De Beers operiert aus Luzern
Im Geschäft mit Diamanten ist das südafrikanische Unternehmen De Beers weltweit führend. Seit 1990 wickelt De Beers sein ganzes Auslandgeschäft von Luzern aus ab, wo die De Beers Centenary AG mit einem Aktienkapital von rund 865 Millionen Franken domiziliert ist. Von hier aus werden Dutzende von Firmen über den ganzen Erdball kontrolliert. De Beers kontrolliert so rund 80 Prozent des weltweiten Diamantenhandels, ein heute einzigartiges Rohstoffkartell. Durch seine monopolartige Stellung gelingt es De Beers, den Preis für Rohdiamanten durch alle Konjunkturzyklen stabil, sprich hoch, zu halten.

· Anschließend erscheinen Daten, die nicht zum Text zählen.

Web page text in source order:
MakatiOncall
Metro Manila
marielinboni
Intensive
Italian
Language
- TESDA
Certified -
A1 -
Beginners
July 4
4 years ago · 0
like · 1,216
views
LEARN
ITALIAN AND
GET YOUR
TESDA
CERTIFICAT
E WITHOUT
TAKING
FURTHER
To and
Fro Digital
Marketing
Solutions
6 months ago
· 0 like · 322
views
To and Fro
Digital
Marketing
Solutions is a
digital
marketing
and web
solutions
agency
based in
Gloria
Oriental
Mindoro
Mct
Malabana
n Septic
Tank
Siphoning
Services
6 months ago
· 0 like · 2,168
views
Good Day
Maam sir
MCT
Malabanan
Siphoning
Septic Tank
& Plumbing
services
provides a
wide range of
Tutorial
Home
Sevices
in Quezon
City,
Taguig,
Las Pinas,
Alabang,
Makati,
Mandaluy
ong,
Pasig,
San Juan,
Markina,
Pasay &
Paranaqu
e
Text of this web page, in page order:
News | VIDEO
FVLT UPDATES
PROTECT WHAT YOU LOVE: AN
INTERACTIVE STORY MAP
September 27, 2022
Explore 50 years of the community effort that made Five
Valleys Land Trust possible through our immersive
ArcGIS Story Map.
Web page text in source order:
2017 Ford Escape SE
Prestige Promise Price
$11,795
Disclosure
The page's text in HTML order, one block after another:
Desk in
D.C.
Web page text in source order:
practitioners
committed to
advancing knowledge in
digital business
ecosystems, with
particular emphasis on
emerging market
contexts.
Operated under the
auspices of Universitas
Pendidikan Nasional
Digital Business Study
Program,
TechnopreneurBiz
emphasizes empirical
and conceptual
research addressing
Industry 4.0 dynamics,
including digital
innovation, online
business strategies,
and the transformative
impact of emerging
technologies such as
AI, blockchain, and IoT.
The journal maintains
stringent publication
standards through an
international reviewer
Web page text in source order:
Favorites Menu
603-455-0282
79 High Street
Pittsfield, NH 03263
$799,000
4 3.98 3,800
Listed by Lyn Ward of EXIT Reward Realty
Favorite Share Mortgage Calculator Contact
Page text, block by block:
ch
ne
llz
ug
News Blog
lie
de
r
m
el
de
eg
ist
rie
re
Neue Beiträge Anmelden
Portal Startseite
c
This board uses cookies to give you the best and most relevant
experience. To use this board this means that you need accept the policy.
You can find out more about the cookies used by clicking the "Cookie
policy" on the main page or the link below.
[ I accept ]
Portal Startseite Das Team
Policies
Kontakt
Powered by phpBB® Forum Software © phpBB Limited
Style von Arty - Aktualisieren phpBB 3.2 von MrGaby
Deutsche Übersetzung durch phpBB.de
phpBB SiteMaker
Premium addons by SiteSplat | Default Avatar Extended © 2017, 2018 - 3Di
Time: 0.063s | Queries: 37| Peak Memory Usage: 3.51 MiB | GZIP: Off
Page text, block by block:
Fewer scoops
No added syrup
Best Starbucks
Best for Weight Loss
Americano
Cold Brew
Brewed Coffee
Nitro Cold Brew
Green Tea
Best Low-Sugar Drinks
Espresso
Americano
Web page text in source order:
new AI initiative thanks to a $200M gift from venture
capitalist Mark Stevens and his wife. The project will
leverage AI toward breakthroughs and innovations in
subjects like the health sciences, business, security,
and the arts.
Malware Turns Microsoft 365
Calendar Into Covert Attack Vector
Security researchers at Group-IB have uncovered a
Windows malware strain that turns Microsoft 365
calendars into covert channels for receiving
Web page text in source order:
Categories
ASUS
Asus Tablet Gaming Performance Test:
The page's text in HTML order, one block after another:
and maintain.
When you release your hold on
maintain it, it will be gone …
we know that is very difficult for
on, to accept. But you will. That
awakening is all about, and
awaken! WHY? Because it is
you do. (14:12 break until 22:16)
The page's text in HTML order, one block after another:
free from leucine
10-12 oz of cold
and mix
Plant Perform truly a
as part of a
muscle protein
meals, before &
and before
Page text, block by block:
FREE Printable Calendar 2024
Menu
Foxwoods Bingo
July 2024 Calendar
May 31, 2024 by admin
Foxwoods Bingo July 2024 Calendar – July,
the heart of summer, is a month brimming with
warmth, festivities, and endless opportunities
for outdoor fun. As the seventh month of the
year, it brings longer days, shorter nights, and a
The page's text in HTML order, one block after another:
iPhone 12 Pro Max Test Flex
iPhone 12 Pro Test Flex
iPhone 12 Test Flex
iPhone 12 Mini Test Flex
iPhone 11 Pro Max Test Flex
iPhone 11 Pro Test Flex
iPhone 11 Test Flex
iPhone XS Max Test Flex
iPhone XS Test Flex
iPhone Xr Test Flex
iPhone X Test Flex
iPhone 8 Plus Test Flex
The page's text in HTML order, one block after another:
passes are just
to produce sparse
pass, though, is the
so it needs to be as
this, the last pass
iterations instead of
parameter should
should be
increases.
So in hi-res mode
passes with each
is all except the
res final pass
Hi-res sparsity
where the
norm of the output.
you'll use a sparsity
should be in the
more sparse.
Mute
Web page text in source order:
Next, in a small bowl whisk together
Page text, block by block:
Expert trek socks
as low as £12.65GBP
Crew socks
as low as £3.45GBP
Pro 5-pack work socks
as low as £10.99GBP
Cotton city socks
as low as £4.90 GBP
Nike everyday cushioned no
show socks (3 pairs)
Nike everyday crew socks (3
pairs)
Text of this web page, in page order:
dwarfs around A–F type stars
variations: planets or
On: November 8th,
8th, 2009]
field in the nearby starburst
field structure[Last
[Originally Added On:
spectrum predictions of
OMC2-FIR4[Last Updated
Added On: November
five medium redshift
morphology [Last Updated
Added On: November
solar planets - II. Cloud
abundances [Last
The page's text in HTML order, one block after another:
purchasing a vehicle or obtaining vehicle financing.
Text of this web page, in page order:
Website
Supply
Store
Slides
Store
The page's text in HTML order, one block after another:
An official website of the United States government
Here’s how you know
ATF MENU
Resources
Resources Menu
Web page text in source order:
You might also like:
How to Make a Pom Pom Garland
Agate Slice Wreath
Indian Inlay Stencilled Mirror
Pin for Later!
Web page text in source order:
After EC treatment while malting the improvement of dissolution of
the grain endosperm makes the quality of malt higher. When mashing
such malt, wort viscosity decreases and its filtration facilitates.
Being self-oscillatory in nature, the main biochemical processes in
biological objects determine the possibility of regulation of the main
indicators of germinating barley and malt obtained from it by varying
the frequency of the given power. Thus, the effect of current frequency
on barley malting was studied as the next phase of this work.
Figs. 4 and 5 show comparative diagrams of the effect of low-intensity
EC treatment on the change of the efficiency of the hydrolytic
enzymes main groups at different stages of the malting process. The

Das De Beers Kartell ist derart erdrückend, dass es der Firma wegen dem Antitrustgesetz verboten ist, in den USA ein Büro zu eröffnen. Um diese Monopolstellung nicht zu verlieren, geschäfte De Beers auch mit der Unita, sagt Global Witness. Die NGO hat dazu eine umfangreiche Dokumentation zusammengestellt (www.oneworld/globalwitness). Darin wird De Beers beschuldigt, über ein unüberblickbares Geflecht von Zwischenhändlern in Besitz von Unita-Diamanten zu gelangen. Die Unita umgehe die UNO-Sanktionen durch Schmuggel der Diamanten nach der Republik Kongo. De Beers ist in Kongo mit vier Einkaufsbüros präsent (Cash 30/05/97). Allerdings bestreitet der Multi Geschäfte mit der Unita zu tätigen. Dass De Beers aber mit der angolanischen Regierung im grossen Stil Diamantengeschäfte tätigt, ist unbestritten (NZZ 25/01/99).
De Beers hat erst 1990 den Hauptsitz seiner Auslandgeschäfte in die Schweiz verlegt. In Fachkreisen bestand kein Zweifel, dass mit diesem Schachzug die drohende Verstaatlichung und ein Kartellverbot Südafrikas umgangen werden sollte (Cash 03/05/95). Mit der Geschäftsverlegung wurde der südafrikanische Fiskus um rund 80 Prozent der Gewinne, 1992 rund 491 Millionen Dollar, geprellt. De Beers hat also nicht zuletzt wegen der politischen Umwälzung in Südafrika, wegen dem Ende der Apartheid, sein Auslandgeschäft in die sichere Schweiz verlegt, von wo aus man auch weiterhin den Diamatenhandel monopolisiert und mitunter auch kräftig am Krieg in Angola verdient.
 
Glencore operiert aus Zug mit Hilfe Schweizer Banken
Ein hausgemachter Schweizer Multi mit Sitz in Zug ist ebenfalls im Geschäft mit Angola. Gemäss einem Artikel der Pressestelle InfoSüd in der Westschweizer Zeitung 24-heures (21/7/98) hat der Zuger Rohwarenmulti Glencore der angolanischen Regierung mit Hilfe der Schweizer Grossbank UBS eine Milliarde Dollar zur Verfügung gestellt, um dereinst am Ölsegen des afrikanischen Staates teilhaben zu können. Dieser Deal sei an einem Wirtschaftstreffen in Crans-Montana zustandegekommen. UBS wie Glencore schwiegen sich bislang zu dieser Meldung aus. Glencore ist eine Gründung des Schweizer Multimilliardärs Marc Rich, der sich aber inzwischen aus der Firma verabschiedet hat. Glencore operiert im Handel mit Rohstoffen wie Oel, Mineralien und Metallen.
Das Geld brauche die angolanische Regierung gemäss InfoSüd zur Finanzierung des Krieges. Das dem so ist, lässt sich auch einem Interview der BBC mit dem angolanischen Verteidigungsminister entnehmen (4/11/98): «Die Einnahmen unseres Landes sollen die Probleme des Landes lösen. Es wäre ideal, sie im sozialen Sektor zu verwenden. Aber was nützen soziale Projekte, wenn die Unita Stromversorgung und Brücken sprengt».